Data shown:
______________________________
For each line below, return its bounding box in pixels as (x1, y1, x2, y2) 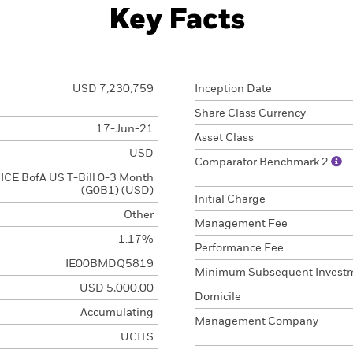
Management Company (195, 316, 318, 327)
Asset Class (195, 132, 254, 143)
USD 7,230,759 (72, 84, 154, 95)
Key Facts (108, 6, 245, 35)
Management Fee (195, 218, 288, 229)
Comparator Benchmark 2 (195, 157, 331, 168)
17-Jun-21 (95, 124, 154, 135)
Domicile (195, 292, 241, 303)
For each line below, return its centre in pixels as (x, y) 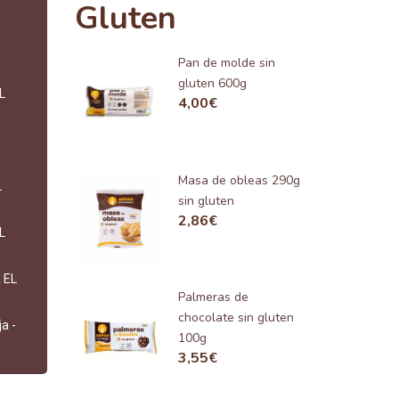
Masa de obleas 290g (240, 180)
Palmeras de (214, 297)
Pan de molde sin (227, 63)
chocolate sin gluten (236, 318)
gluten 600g (213, 83)
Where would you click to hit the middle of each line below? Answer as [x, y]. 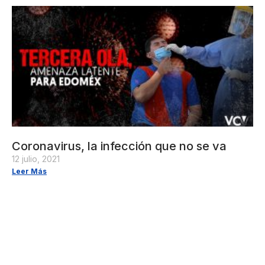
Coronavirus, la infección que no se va [119, 146]
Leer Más [29, 171]
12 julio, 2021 [36, 159]
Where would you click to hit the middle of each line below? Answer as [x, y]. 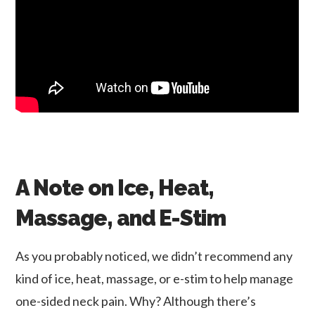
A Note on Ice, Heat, [115, 188]
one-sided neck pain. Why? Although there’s [136, 301]
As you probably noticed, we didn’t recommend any [154, 256]
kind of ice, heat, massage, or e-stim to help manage [155, 278]
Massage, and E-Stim [121, 218]
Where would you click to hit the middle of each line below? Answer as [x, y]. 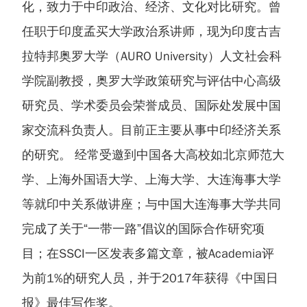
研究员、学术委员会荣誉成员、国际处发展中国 [151, 105]
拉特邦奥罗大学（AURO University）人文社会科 [151, 56]
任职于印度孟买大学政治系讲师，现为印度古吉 [151, 31]
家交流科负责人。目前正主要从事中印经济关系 [151, 130]
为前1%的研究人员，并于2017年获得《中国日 [150, 278]
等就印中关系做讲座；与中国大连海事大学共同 [151, 204]
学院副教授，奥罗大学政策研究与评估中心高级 [151, 81]
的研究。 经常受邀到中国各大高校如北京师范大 [153, 155]
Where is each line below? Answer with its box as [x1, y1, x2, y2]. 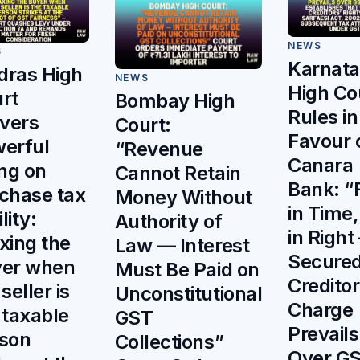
______________________________
In the data above, find each line where the string "Management" appears, then copy it.

Management Company (195, 316, 318, 327)
Management Fee (195, 218, 288, 229)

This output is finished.